Information supplied »
[Start of section]

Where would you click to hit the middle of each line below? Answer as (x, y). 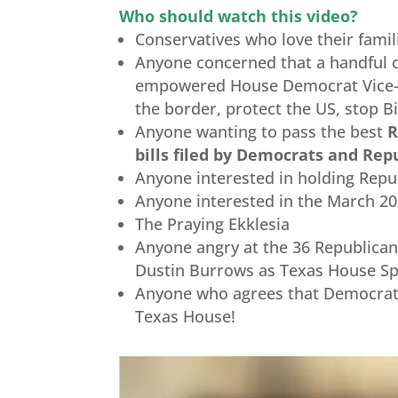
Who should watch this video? (239, 16)
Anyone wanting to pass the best (262, 131)
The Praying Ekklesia (213, 223)
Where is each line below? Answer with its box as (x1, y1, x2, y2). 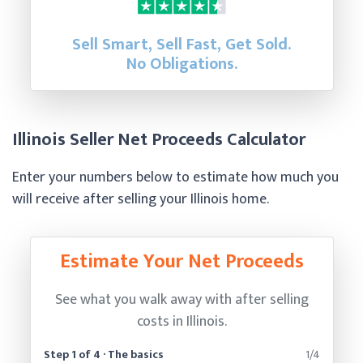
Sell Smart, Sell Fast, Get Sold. (72, 30, 291, 58)
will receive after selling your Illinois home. (12, 186, 269, 211)
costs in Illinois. (136, 309, 227, 334)
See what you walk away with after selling (54, 287, 309, 312)
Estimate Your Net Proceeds (59, 245, 304, 278)
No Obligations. (126, 49, 237, 78)
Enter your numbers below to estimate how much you (12, 164, 339, 190)
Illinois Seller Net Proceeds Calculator (12, 124, 305, 155)
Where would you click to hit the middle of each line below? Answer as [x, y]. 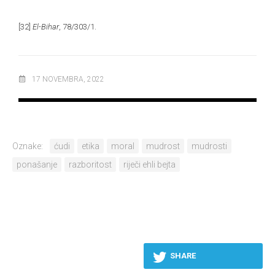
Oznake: [28, 146]
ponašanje [37, 164]
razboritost [90, 164]
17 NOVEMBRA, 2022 [68, 79]
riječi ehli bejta [149, 164]
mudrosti [209, 146]
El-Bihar [46, 26]
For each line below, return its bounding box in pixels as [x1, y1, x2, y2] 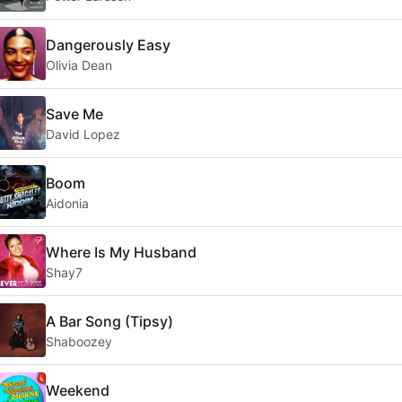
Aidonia [46, 195, 89, 211]
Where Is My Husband [46, 242, 197, 261]
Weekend [46, 380, 109, 399]
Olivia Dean [46, 57, 112, 73]
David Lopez [46, 126, 120, 142]
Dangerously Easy [46, 35, 170, 54]
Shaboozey [46, 333, 112, 349]
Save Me [46, 104, 103, 123]
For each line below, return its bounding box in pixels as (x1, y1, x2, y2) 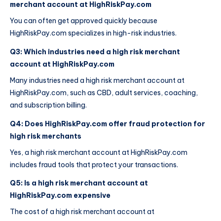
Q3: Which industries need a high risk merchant (10, 47, 180, 56)
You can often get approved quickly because (10, 16, 157, 25)
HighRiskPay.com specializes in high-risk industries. (10, 28, 177, 37)
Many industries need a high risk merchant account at (10, 75, 184, 85)
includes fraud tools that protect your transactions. (10, 160, 178, 169)
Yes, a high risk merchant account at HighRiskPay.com (10, 147, 187, 157)
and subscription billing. (10, 100, 87, 110)
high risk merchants (10, 131, 81, 141)
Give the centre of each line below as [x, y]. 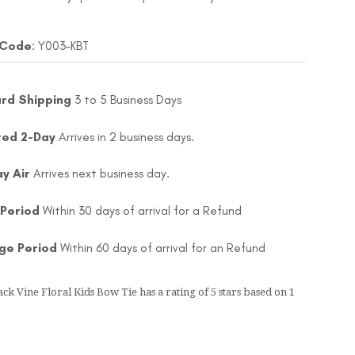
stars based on [253, 292]
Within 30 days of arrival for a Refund [140, 211]
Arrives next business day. [101, 174]
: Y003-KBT [60, 46]
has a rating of [174, 292]
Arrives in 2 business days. [126, 136]
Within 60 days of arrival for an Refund [161, 247]
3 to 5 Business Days [128, 100]
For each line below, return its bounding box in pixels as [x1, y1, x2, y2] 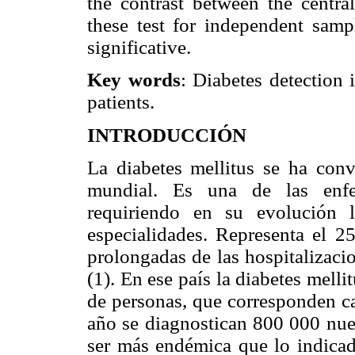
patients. [87, 91, 155, 113]
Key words [87, 69, 181, 91]
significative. [87, 36, 191, 59]
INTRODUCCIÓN [87, 124, 246, 146]
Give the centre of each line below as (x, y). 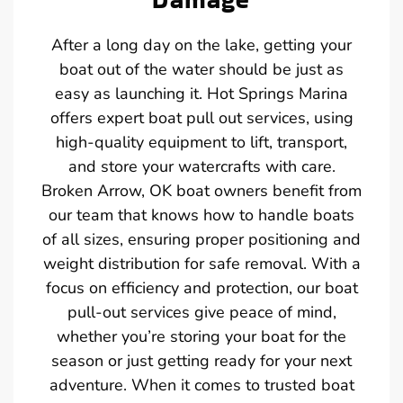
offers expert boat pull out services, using (201, 117)
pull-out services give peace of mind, (201, 312)
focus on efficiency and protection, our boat (201, 287)
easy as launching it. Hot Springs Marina (201, 93)
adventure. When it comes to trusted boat (201, 385)
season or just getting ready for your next (201, 360)
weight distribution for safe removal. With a (201, 263)
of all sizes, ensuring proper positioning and (201, 239)
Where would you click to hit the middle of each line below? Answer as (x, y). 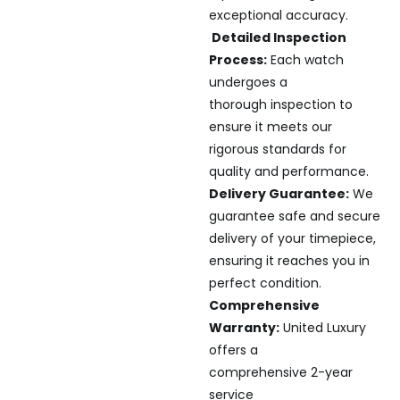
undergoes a (248, 82)
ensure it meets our (270, 126)
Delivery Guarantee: (279, 193)
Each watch (305, 59)
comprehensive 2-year (280, 372)
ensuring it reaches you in (289, 260)
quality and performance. (288, 171)
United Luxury (322, 327)
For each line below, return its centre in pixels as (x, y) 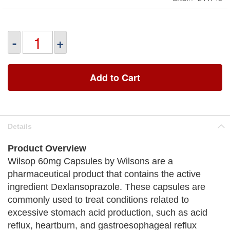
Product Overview (47, 148)
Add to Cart (115, 78)
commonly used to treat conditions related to (98, 200)
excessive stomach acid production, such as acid (108, 213)
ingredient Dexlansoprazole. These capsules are (107, 187)
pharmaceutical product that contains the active (104, 174)
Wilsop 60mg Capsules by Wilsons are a (90, 161)
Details (20, 126)
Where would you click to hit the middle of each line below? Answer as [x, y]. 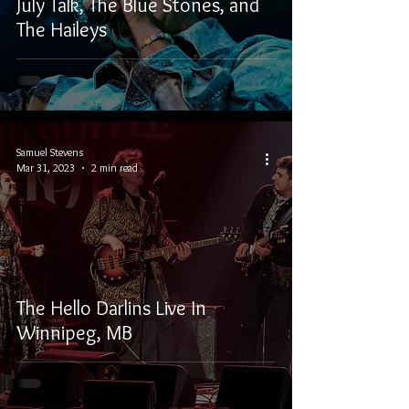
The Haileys [62, 30]
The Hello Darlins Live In [111, 308]
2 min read [115, 168]
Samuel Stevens [50, 152]
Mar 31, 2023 [46, 168]
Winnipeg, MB [74, 333]
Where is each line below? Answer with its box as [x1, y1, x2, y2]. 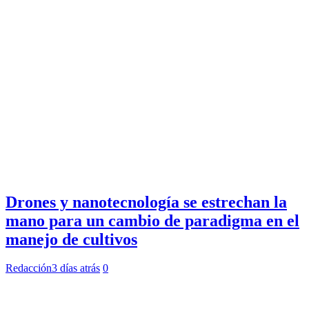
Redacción [6, 262, 52, 275]
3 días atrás [52, 262, 100, 275]
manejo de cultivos [6, 230, 137, 248]
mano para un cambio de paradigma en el [6, 211, 299, 230]
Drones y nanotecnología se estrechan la [6, 192, 287, 211]
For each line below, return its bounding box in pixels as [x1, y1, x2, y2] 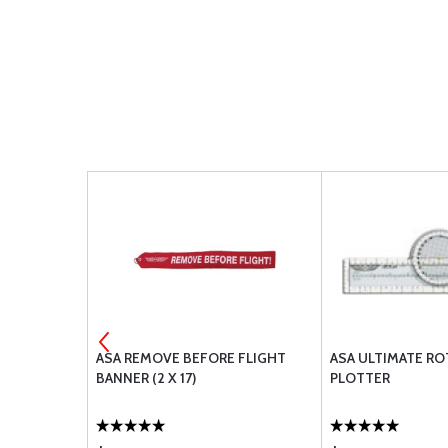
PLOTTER [330, 369, 390, 387]
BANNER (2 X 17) [96, 369, 196, 387]
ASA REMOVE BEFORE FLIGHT [96, 349, 286, 367]
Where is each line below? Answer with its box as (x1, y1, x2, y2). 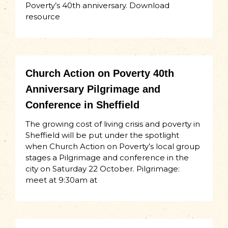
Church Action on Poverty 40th (25, 68, 174, 79)
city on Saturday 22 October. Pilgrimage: (25, 164, 180, 174)
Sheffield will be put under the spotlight (25, 130, 179, 140)
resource (25, 12, 60, 22)
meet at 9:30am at (25, 175, 97, 185)
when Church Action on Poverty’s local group (25, 141, 200, 152)
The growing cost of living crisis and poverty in (25, 119, 200, 129)
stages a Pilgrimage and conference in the (25, 153, 189, 163)
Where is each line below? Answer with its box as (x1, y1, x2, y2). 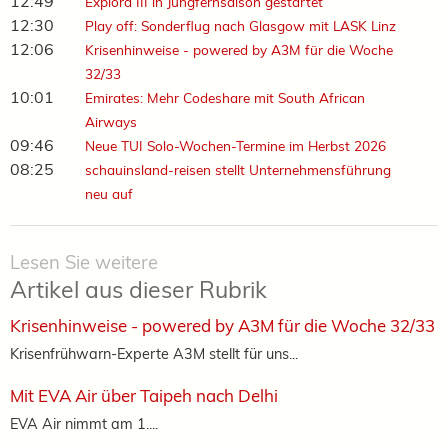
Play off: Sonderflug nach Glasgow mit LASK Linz (84, 16, 396, 34)
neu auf (84, 184, 133, 202)
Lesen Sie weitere (10, 250, 158, 274)
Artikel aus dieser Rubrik (10, 274, 267, 304)
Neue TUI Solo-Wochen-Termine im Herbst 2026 (84, 136, 386, 154)
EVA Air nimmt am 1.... (10, 413, 158, 433)
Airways (84, 112, 137, 130)
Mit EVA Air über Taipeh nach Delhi (10, 384, 278, 406)
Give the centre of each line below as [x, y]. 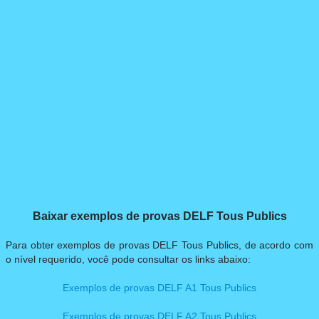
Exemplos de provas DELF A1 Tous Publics [159, 288]
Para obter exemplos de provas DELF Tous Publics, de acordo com [159, 245]
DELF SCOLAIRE [57, 29]
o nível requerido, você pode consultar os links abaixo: [128, 260]
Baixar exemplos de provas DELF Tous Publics [159, 216]
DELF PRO [43, 74]
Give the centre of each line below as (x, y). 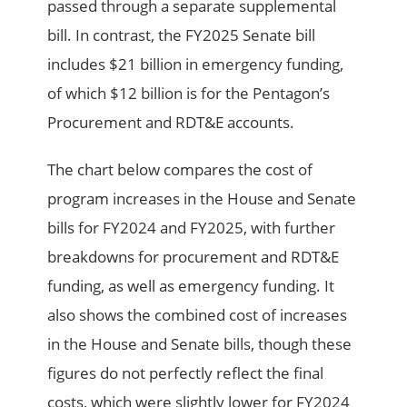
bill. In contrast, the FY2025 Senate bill (182, 35)
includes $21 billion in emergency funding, (196, 65)
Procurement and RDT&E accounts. (171, 123)
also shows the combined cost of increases (198, 315)
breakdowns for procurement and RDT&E (194, 257)
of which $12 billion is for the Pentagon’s (189, 94)
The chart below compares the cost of (180, 170)
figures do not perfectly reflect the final (186, 373)
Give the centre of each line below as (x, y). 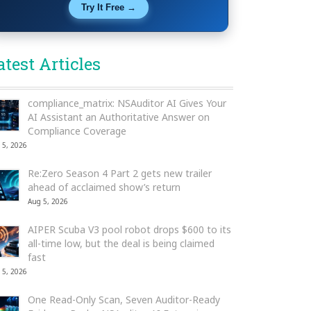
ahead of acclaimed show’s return (104, 187)
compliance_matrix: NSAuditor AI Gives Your (127, 103)
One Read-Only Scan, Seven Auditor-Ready (124, 300)
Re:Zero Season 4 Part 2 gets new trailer (120, 173)
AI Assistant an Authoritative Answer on (119, 117)
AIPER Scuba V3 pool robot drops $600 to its (129, 229)
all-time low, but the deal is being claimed (121, 243)
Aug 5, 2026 (48, 201)

[End of section]

Brief »
Copy every record exactly, but skip the pictures.

Expected answer »
Where would you click to hit the middle of each line below? Answer as (x, y). 
Who should watch this video? (239, 16)
Anyone wanting to pass the best (262, 131)
The Praying Ekklesia (213, 223)
Where is each line below? Answer with its box as (x1, y1, x2, y2). 
Sell Smart, Sell Fast, Get Sold. (72, 30, 291, 58)
will receive after selling your Illinois home. (12, 186, 269, 211)
costs in Illinois. (136, 309, 227, 334)
See what you walk away with after selling (54, 287, 309, 312)
Estimate Your Net Proceeds (59, 245, 304, 278)
No Obligations. (126, 49, 237, 78)
Enter your numbers below to estimate how much you (12, 164, 339, 190)
Illinois Seller Net Proceeds Calculator (12, 124, 305, 155)
Where would you click to hit the middle of each line below? Answer as [x, y]. 
Oznake: [28, 146]
ponašanje [37, 164]
razboritost [90, 164]
17 NOVEMBRA, 2022 [68, 79]
riječi ehli bejta [149, 164]
mudrosti [209, 146]
El-Bihar [46, 26]
For each line below, return its bounding box in pixels as [x1, y1, x2, y2] 
Aidonia [46, 195, 89, 211]
Where Is My Husband [46, 242, 197, 261]
Weekend [46, 380, 109, 399]
Olivia Dean [46, 57, 112, 73]
David Lopez [46, 126, 120, 142]
Dangerously Easy [46, 35, 170, 54]
Shaboozey [46, 333, 112, 349]
Save Me [46, 104, 103, 123]
For each line below, return its bounding box in pixels as (x1, y1, x2, y2) 
Q3: Which industries need a high risk merchant (10, 47, 180, 56)
You can often get approved quickly because (10, 16, 157, 25)
HighRiskPay.com specializes in high-risk industries. (10, 28, 177, 37)
Many industries need a high risk merchant account at (10, 75, 184, 85)
includes fraud tools that protect your transactions. (10, 160, 178, 169)
Yes, a high risk merchant account at HighRiskPay.com (10, 147, 187, 157)
and subscription billing. (10, 100, 87, 110)
high risk merchants (10, 131, 81, 141)
Give the centre of each line below as [x, y]. 
stars based on [253, 292]
Within 30 days of arrival for a Refund [140, 211]
Arrives next business day. [101, 174]
: Y003-KBT [60, 46]
has a rating of [174, 292]
Arrives in 2 business days. [126, 136]
Within 60 days of arrival for an Refund [161, 247]
3 to 5 Business Days [128, 100]
For each line below, return its bounding box in pixels as [x1, y1, x2, y2] 
patients. [87, 91, 155, 113]
Key words [87, 69, 181, 91]
significative. [87, 36, 191, 59]
INTRODUCCIÓN [87, 124, 246, 146]
Give the centre of each line below as (x, y). 
offers expert boat pull out services, using (201, 117)
pull-out services give peace of mind, (201, 312)
focus on efficiency and protection, our boat (201, 287)
easy as launching it. Hot Springs Marina (201, 93)
adventure. When it comes to trusted boat (201, 385)
season or just getting ready for your next (201, 360)
weight distribution for safe removal. With a (201, 263)
of all sizes, ensuring proper positioning and (201, 239)
Where would you click to hit the middle of each line below? Answer as (x, y). 
undergoes a (248, 82)
ensure it meets our (270, 126)
Delivery Guarantee: (279, 193)
Each watch (305, 59)
comprehensive 2-year (280, 372)
ensuring it reaches you in (289, 260)
quality and performance. (288, 171)
United Luxury (322, 327)
For each line below, return its centre in pixels as (x, y) 
Product Overview (47, 148)
Add to Cart (115, 78)
commonly used to treat conditions related to (98, 200)
excessive stomach acid production, such as acid (108, 213)
ingredient Dexlansoprazole. These capsules are (107, 187)
pharmaceutical product that contains the active (104, 174)
Wilsop 60mg Capsules by Wilsons are a (90, 161)
Details (20, 126)
Where would you click to hit the middle of each line below? Answer as [x, y]. 
The Haileys [62, 30]
The Hello Darlins Live In [111, 308]
2 min read [115, 168]
Samuel Stevens [50, 152]
Mar 31, 2023 [46, 168]
Winnipeg, MB [74, 333]
Where is each line below? Answer with its box as [x1, y1, x2, y2]. 
Redacción [6, 262, 52, 275]
3 días atrás [52, 262, 100, 275]
manejo de cultivos [6, 230, 137, 248]
mano para un cambio de paradigma en el [6, 211, 299, 230]
Drones y nanotecnología se estrechan la [6, 192, 287, 211]
For each line below, return its bounding box in pixels as [x1, y1, x2, y2] 
PLOTTER [330, 369, 390, 387]
BANNER (2 X 17) [96, 369, 196, 387]
ASA REMOVE BEFORE FLIGHT [96, 349, 286, 367]
Where is each line below? Answer with its box as (x1, y1, x2, y2). 
Church Action on Poverty 40th (25, 68, 174, 79)
city on Saturday 22 October. Pilgrimage: (25, 164, 180, 174)
Sheffield will be put under the spotlight (25, 130, 179, 140)
resource (25, 12, 60, 22)
meet at 9:30am at (25, 175, 97, 185)
when Church Action on Poverty’s local group (25, 141, 200, 152)
The growing cost of living crisis and poverty in (25, 119, 200, 129)
stages a Pilgrimage and conference in the (25, 153, 189, 163)
Where is each line below? Answer with its box as (x1, y1, x2, y2). 
Play off: Sonderflug nach Glasgow mit LASK Linz (84, 16, 396, 34)
neu auf (84, 184, 133, 202)
Lesen Sie weitere (10, 250, 158, 274)
Artikel aus dieser Rubrik (10, 274, 267, 304)
Neue TUI Solo-Wochen-Termine im Herbst 2026 (84, 136, 386, 154)
EVA Air nimmt am 1.... (10, 413, 158, 433)
Airways (84, 112, 137, 130)
Mit EVA Air über Taipeh nach Delhi (10, 384, 278, 406)
Give the centre of each line below as [x, y]. 
Exemplos de provas DELF A1 Tous Publics [159, 288]
Para obter exemplos de provas DELF Tous Publics, de acordo com [159, 245]
DELF SCOLAIRE [57, 29]
o nível requerido, você pode consultar os links abaixo: [128, 260]
Baixar exemplos de provas DELF Tous Publics [159, 216]
DELF PRO [43, 74]
Give the centre of each line below as (x, y). 
bill. In contrast, the FY2025 Senate bill (182, 35)
includes $21 billion in emergency funding, (196, 65)
Procurement and RDT&E accounts. (171, 123)
also shows the combined cost of increases (198, 315)
breakdowns for procurement and RDT&E (194, 257)
of which $12 billion is for the Pentagon’s (189, 94)
The chart below compares the cost of (180, 170)
figures do not perfectly reflect the final (186, 373)
Give the centre of each line below as (x, y). 
ahead of acclaimed show’s return (104, 187)
compliance_matrix: NSAuditor AI Gives Your (127, 103)
One Read-Only Scan, Seven Auditor-Ready (124, 300)
Re:Zero Season 4 Part 2 gets new trailer (120, 173)
AI Assistant an Authoritative Answer on (119, 117)
AIPER Scuba V3 pool robot drops $600 to its (129, 229)
all-time low, but the deal is being claimed (121, 243)
Aug 5, 2026 (48, 201)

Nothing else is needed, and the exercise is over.